Understanding How Data Rules
Every week there are new reports of data breaches affecting the private information of millions of individuals. Unless you disable data tracking, your clicks, steps, and heartbeats are recorded and, in many cases, sold. The “glass life,” says author Shoshana Zuboff, has become an integral part of economic reality — one that rewards companies for being up-to-date on what we like, where we go, and whom we know. In her sprawling 700-page book, The Age of Surveillance Capitalism: The Fight for a Human Future at the New Frontier of Power (PublicAffairs, 2019), Zuboff, a professor emerita at Harvard Business School, examines the inner workings of this powerful system, how it emerged, and the dangers it poses to individuals and society in general.

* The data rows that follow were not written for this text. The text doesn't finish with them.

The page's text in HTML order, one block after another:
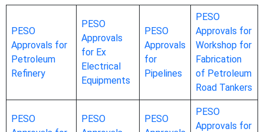
PESO
Approvals for
Petroleum
Refinery
PESO
Approvals
for Ex
Electrical
Equipments
PESO
Approvals
for
Pipelines
PESO
Approvals for
Workshop for
Fabrication
of Petroleum
Road Tankers
PESO
PESO
PESO
PESO
Approvals for
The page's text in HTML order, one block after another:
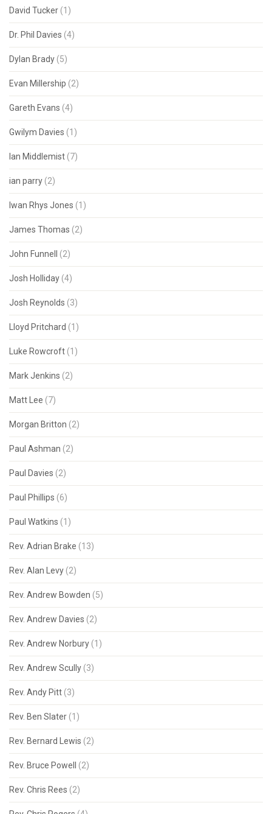
David Tucker (1)
Dr. Phil Davies (4)
Dylan Brady (5)
Evan Millership (2)
Gareth Evans (4)
Gwilym Davies (1)
Ian Middlemist (7)
ian parry (2)
Iwan Rhys Jones (1)
James Thomas (2)
John Funnell (2)
Josh Holliday (4)
Josh Reynolds (3)
Lloyd Pritchard (1)
Luke Rowcroft (1)
Mark Jenkins (2)
Matt Lee (7)
Morgan Britton (2)
Paul Ashman (2)
Paul Davies (2)
Paul Phillips (6)
Paul Watkins (1)
Rev. Adrian Brake (13)
Rev. Alan Levy (2)
Rev. Andrew Bowden (5)
Rev. Andrew Davies (2)
Rev. Andrew Norbury (1)
Rev. Andrew Scully (3)
Rev. Andy Pitt (3)
Rev. Ben Slater (1)
Rev. Bernard Lewis (2)
Rev. Bruce Powell (2)
Rev. Chris Rees (2)
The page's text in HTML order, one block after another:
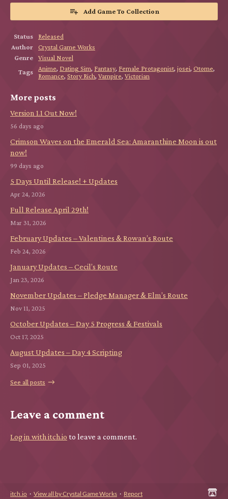
Add Game To Collection
Status
Released
Author
Crystal Game Works
Genre
Visual Novel
Tags
Anime, Dating Sim, Fantasy, Female Protagonist, josei, Otome,
Romance, Story Rich, Vampire, Victorian
More posts
Version 1.1 Out Now!
56 days ago
Crimson Waves on the Emerald Sea: Amaranthine Moon is out
now!
99 days ago
5 Days Until Release! + Updates
Apr 24, 2026
Full Release April 29th!
Mar 31, 2026
February Updates – Valentines & Rowan’s Route
Feb 24, 2026
January Updates – Cecil’s Route
Jan 23, 2026
November Updates – Pledge Manager & Elm’s Route
Nov 11, 2025
October Updates – Day 5 Progress & Festivals
Oct 17, 2025
August Updates – Day 4 Scripting
Sep 01, 2025
See all posts
Leave a comment
Log in with itch.io to leave a comment.
itch.io · View all by Crystal Game Works · Report
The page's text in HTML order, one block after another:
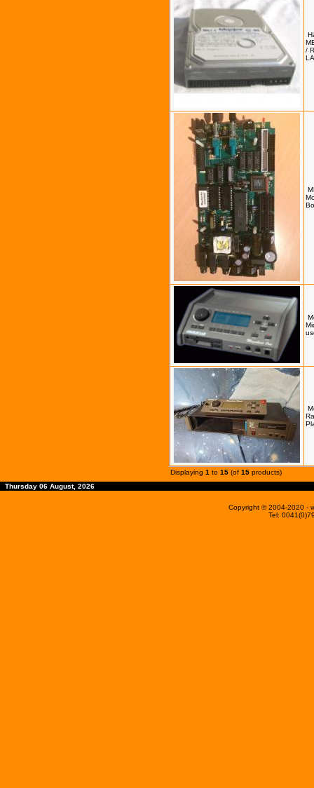
/
Displaying 1 to 15 (of 15 products)
Thursday 06 August, 2026
Copyright © 2004-2020 -
Tel:
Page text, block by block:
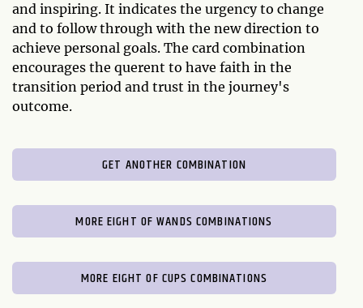
and inspiring. It indicates the urgency to change
and to follow through with the new direction to
achieve personal goals. The card combination
encourages the querent to have faith in the
transition period and trust in the journey's
outcome.
GET ANOTHER COMBINATION
MORE EIGHT OF WANDS COMBINATIONS
MORE EIGHT OF CUPS COMBINATIONS
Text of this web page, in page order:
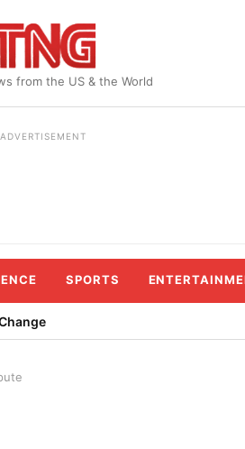
from the US & the World
ADVERTISEMENT
SPORTS
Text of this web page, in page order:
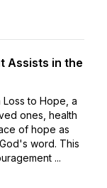
Assists in the
to Hope, a
ones, health
of hope as
word. This
...
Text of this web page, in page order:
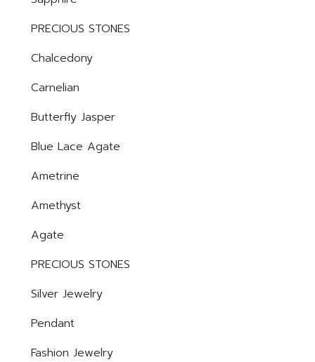
PRECIOUS STONES
Chalcedony
Carnelian
Butterfly Jasper
Blue Lace Agate
Ametrine
Amethyst
Agate
PRECIOUS STONES
Silver Jewelry
Pendant
Fashion Jewelry
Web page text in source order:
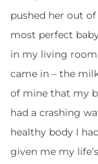
pushed her out
most perfect
in my living
came in – the
of mine that my
had a crashing
healthy body I
given me my
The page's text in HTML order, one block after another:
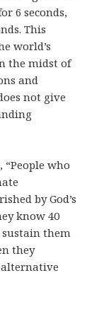
6 seconds,
This
world’s
the midst of
and
not give
who
by God’s
know 40
them
they
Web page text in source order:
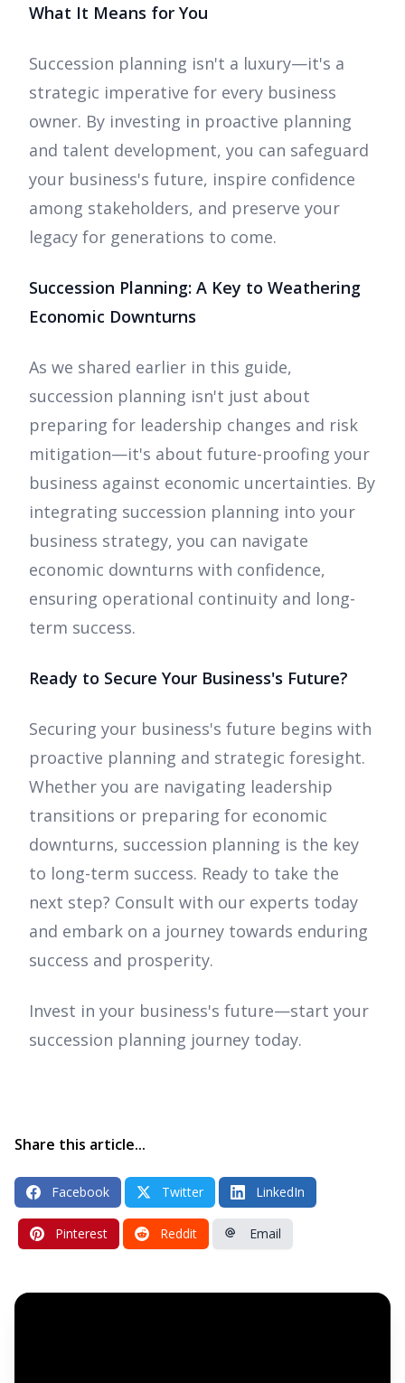
What It Means for You
Succession planning isn't a luxury—it's a
strategic imperative for every business
owner. By investing in proactive planning
and talent development, you can safeguard
your business's future, inspire confidence
among stakeholders, and preserve your
legacy for generations to come.
Succession Planning: A Key to Weathering
Economic Downturns
As we shared earlier in this guide,
succession planning isn't just about
preparing for leadership changes and risk
mitigation—it's about future-proofing your
business against economic uncertainties. By
integrating succession planning into your
business strategy, you can navigate
economic downturns with confidence,
ensuring operational continuity and long-
term success.
Ready to Secure Your Business's Future?
Securing your business's future begins with
proactive planning and strategic foresight.
Whether you are navigating leadership
transitions or preparing for economic
downturns, succession planning is the key
to long-term success. Ready to take the
next step? Consult with our experts today
and embark on a journey towards enduring
success and prosperity.
Invest in your business's future—start your
succession planning journey today.
Share this article...
Facebook Twitter LinkedIn
Pinterest Reddit Email
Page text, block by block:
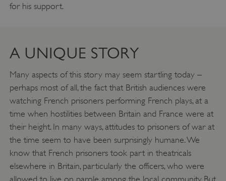
for his support.
A UNIQUE STORY
Many aspects of this story may seem startling today –
perhaps most of all, the fact that British audiences were
watching French prisoners performing French plays, at a
time when hostilities between Britain and France were at
their height. In many ways, attitudes to prisoners of war at
the time seem to have been surprisingly humane. We
know that French prisoners took part in theatricals
elsewhere in Britain, particularly the officers, who were
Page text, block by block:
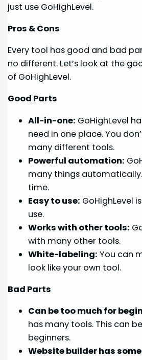
just use GoHighLevel.
Pros & Cons
Every tool has good and bad
no different. Let’s look at the
of GoHighLevel.
Good Parts
All-in-one: GoHighLevel
need in one place. You
many different tools.
Powerful automation:
many things automatically.
time.
Easy to use: GoHighLevel
use.
Works with other tools:
with many other tools.
White-labeling: You can
look like your own tool.
Bad Parts
Can be too much for
has many tools. This can
beginners.
Website builder has
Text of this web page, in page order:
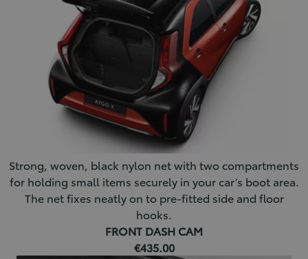
Strong, woven, black nylon net with two compartments
for holding small items securely in your car’s boot area.
The net fixes neatly on to pre-fitted side and floor
hooks.
FRONT DASH CAM
€435.00
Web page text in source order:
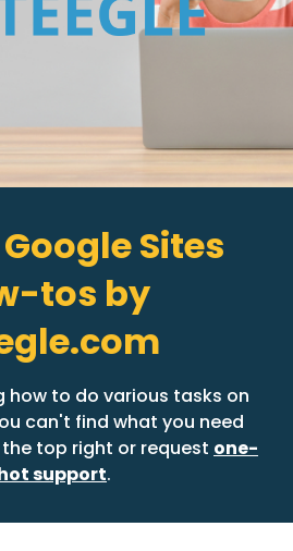
Sites
tos by
how to do various tasks on
can't find what you need
top right or request one-
support.
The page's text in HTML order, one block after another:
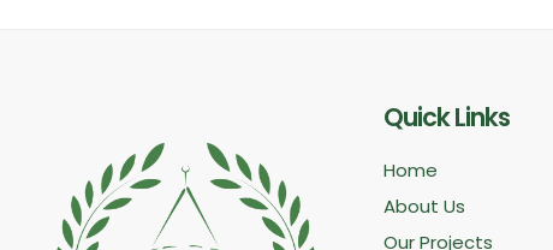
Quick Links
Home
About Us
Our Projects
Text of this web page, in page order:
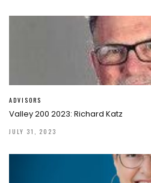
ADVISORS
Valley 200 2023: Richard Katz
JULY 31, 2023
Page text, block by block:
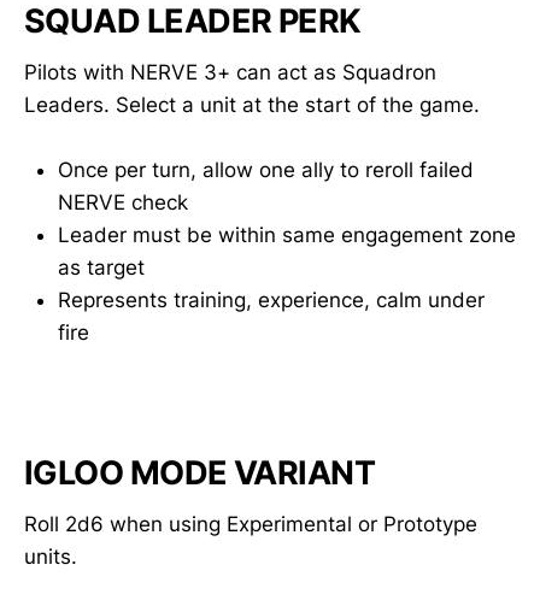
SQUAD LEADER PERK
Pilots with NERVE 3+ can act as Squadron
Leaders. Select a unit at the start of the game.
Once per turn, allow one ally to reroll failed
NERVE check
Leader must be within same engagement zone
as target
Represents training, experience, calm under
fire
IGLOO MODE VARIANT
Roll 2d6 when using Experimental or Prototype
units.
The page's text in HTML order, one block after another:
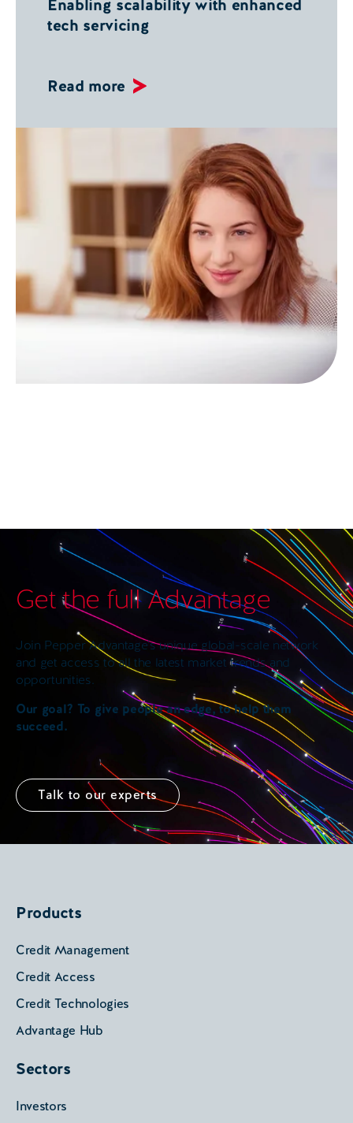
Enabling scalability with enhanced
tech servicing
Read more
Get the full Advantage
Join Pepper Advantage’s unique global-scale network
and get access to all the latest market trends and
opportunities.
Our goal? To give people an edge, to help them
succeed.
Talk to our experts
Products
Credit Management
Credit Access
Credit Technologies
Advantage Hub
Sectors
Investors
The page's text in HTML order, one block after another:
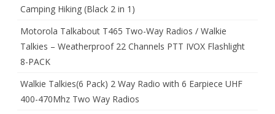
Camping Hiking (Black 2 in 1)
Motorola Talkabout T465 Two-Way Radios / Walkie
Talkies – Weatherproof 22 Channels PTT IVOX Flashlight
8-PACK
Walkie Talkies(6 Pack) 2 Way Radio with 6 Earpiece UHF
400-470Mhz Two Way Radios
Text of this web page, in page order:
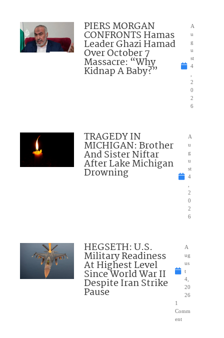
PIERS MORGAN
CONFRONTS Hamas
Leader Ghazi Hamad
Over October 7
Massacre: “Why
Kidnap A Baby?”
A
u
g
u
st
4
2
0
2
6
TRAGEDY IN
MICHIGAN: Brother
And Sister Niftar
After Lake Michigan
Drowning
A
u
g
u
st
4
2
0
2
6
HEGSETH: U.S.
Military Readiness
At Highest Level
Since World War II
Despite Iran Strike
Pause
A
ug
us
t
4,
20
26
1
Comm
ent
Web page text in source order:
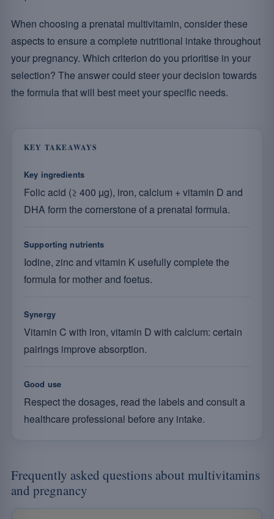
When choosing a prenatal multivitamin, consider these
aspects to ensure a complete nutritional intake throughout
your pregnancy. Which criterion do you prioritise in your
selection? The answer could steer your decision towards
the formula that will best meet your specific needs.
KEY TAKEAWAYS
Key ingredients
Folic acid (≥ 400 µg), iron, calcium + vitamin D and
DHA form the cornerstone of a prenatal formula.
Supporting nutrients
Iodine, zinc and vitamin K usefully complete the
formula for mother and foetus.
Synergy
Vitamin C with iron, vitamin D with calcium: certain
pairings improve absorption.
Good use
Respect the dosages, read the labels and consult a
healthcare professional before any intake.
Frequently asked questions about multivitamins
and pregnancy
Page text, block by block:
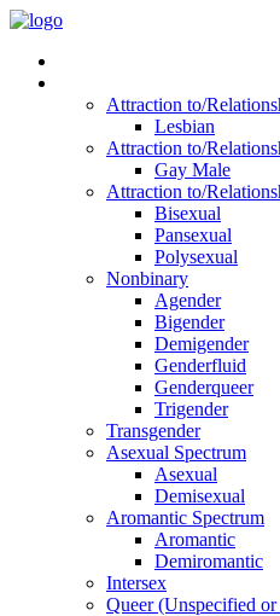
Attraction to/
Lesbian
Attraction to/
Gay Male
Attraction to/
Bisexual
Pansexual
Polysexual
Nonbinary
Agender
Bigender
Demigender
Genderfluid
Genderqueer
Trigender
Transgender
Asexual Spectrum
Asexual
Demisexual
Aromantic Spectrum
Aromantic
Demiromantic
Intersex
Queer (Unspecified
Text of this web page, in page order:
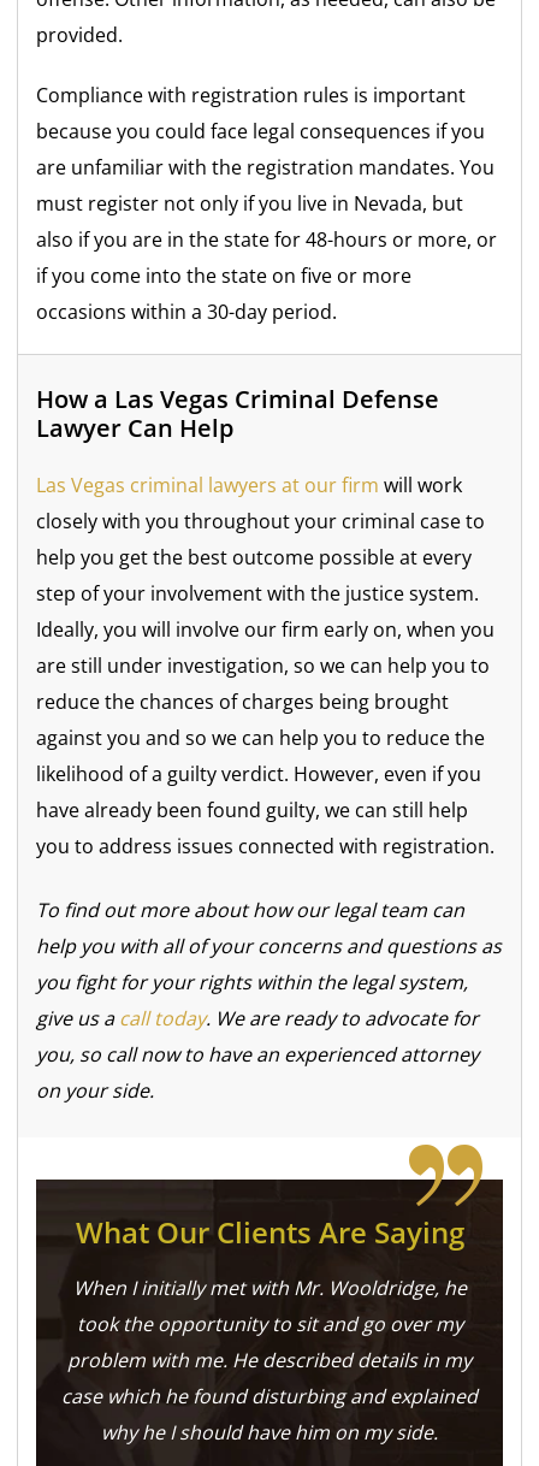
provided.
Compliance with registration rules is important
because you could face legal consequences if you
are unfamiliar with the registration mandates. You
must register not only if you live in Nevada, but
also if you are in the state for 48-hours or more, or
if you come into the state on five or more
occasions within a 30-day period.
How a Las Vegas Criminal Defense
Lawyer Can Help
Las Vegas criminal lawyers at our firm will work
closely with you throughout your criminal case to
help you get the best outcome possible at every
step of your involvement with the justice system.
Ideally, you will involve our firm early on, when you
are still under investigation, so we can help you to
reduce the chances of charges being brought
against you and so we can help you to reduce the
likelihood of a guilty verdict. However, even if you
have already been found guilty, we can still help
you to address issues connected with registration.
To find out more about how our legal team can
help you with all of your concerns and questions as
you fight for your rights within the legal system,
give us acall today. We are ready to advocate for
you, so call now to have an experienced attorney
on your side.
What Our Clients Are Saying
When I initially met with Mr. Wooldridge, he
took the opportunity to sit and go over my
problem with me. He described details in my
case which he found disturbing and explained
why he I should have him on my side.
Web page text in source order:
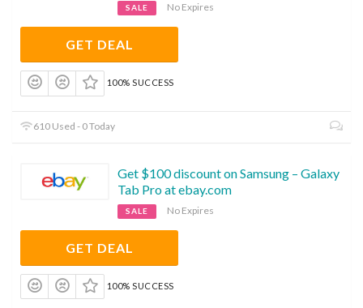
SALE No Expires
GET DEAL
100% SUCCESS
610 Used - 0 Today
Get $100 discount on Samsung – Galaxy
Tab Pro at ebay.com
SALE No Expires
GET DEAL
100% SUCCESS
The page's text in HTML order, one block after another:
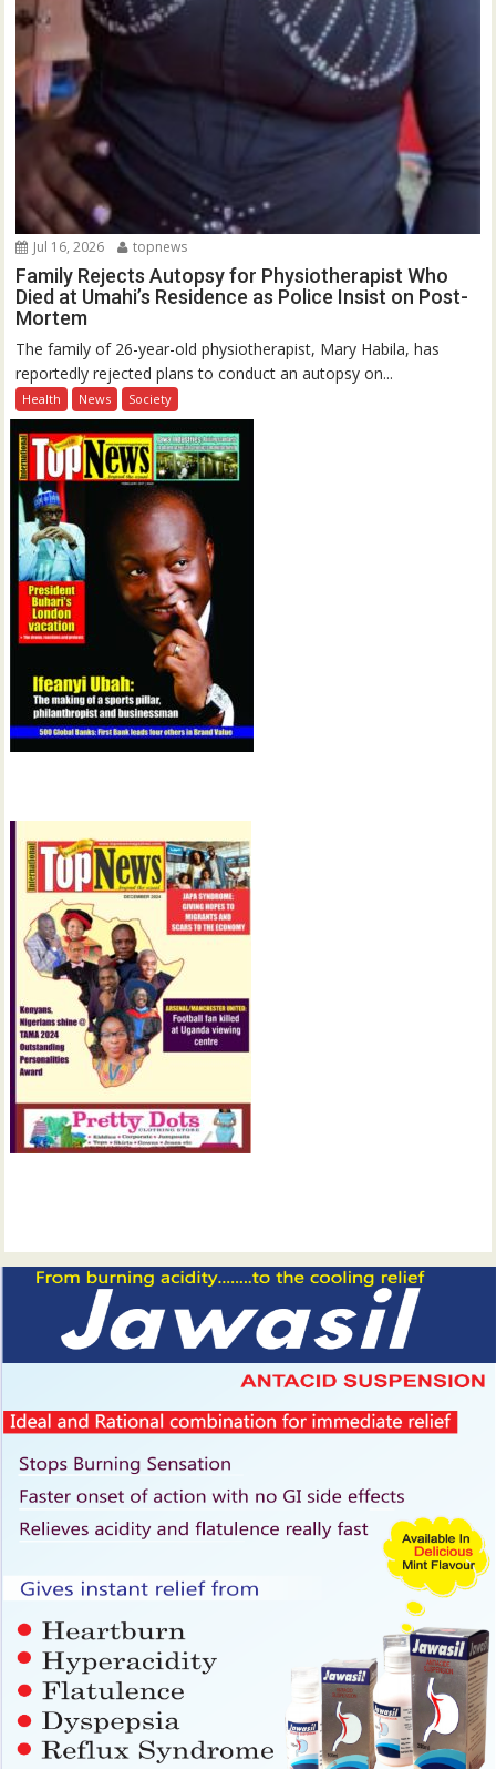
Jul 16, 2026 topnews
Family Rejects Autopsy for Physiotherapist Who
Died at Umahi’s Residence as Police Insist on Post-
Mortem
The family of 26-year-old physiotherapist, Mary Habila, has
reportedly rejected plans to conduct an autopsy on...
Health News Society
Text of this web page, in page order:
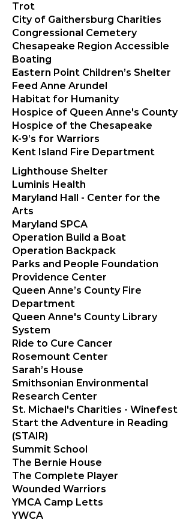
Trot
City of Gaithersburg Charities
Congressional Cemetery
Chesapeake Region Accessible
Boating
Eastern Point Children’s Shelter
Feed Anne Arundel
Habitat for Humanity
Hospice of Queen Anne's County
Hospice of the Chesapeake
K-9’s for Warriors
Kent Island Fire Department
Lighthouse Shelter
Luminis Health
Maryland Hall - Center for the
Arts
Maryland SPCA
Operation Build a Boat
Operation Backpack
Parks and People Foundation
Providence Center
Queen Anne’s County Fire
Department
Queen Anne's County Library
System
Ride to Cure Cancer
Rosemount Center
Sarah’s House
Smithsonian Environmental
Research Center
St. Michael's Charities - Winefest
Start the Adventure in Reading
(STAIR)
Summit School
The Bernie House
The Complete Player
Wounded Warriors
YMCA Camp Letts
YWCA

In an interview with Nilay Patel of The Verge, Zuboff admits that in the early days of the internet, people were optimistic. We all ran to the internet with open arms, she says: “We thought we were using surveillance capitalism’s free services.” But it soon became apparent that free wasn’t free and that the personal data of “users” was being used as the raw material for a new ecosystem dedicated to predicting human behavior. We were “just on our laptops feeding these supply chains.”
Zuboff refuses to accept the inevitability of a digital future in which the needs of people are overpowered by commercial interests. To rebalance the digital ecosystem in favor of humans, she argues for stricter government regulations on the use of personal data, increased collective action by consumers and companies, and individuals taking decisive steps to control how their information is used.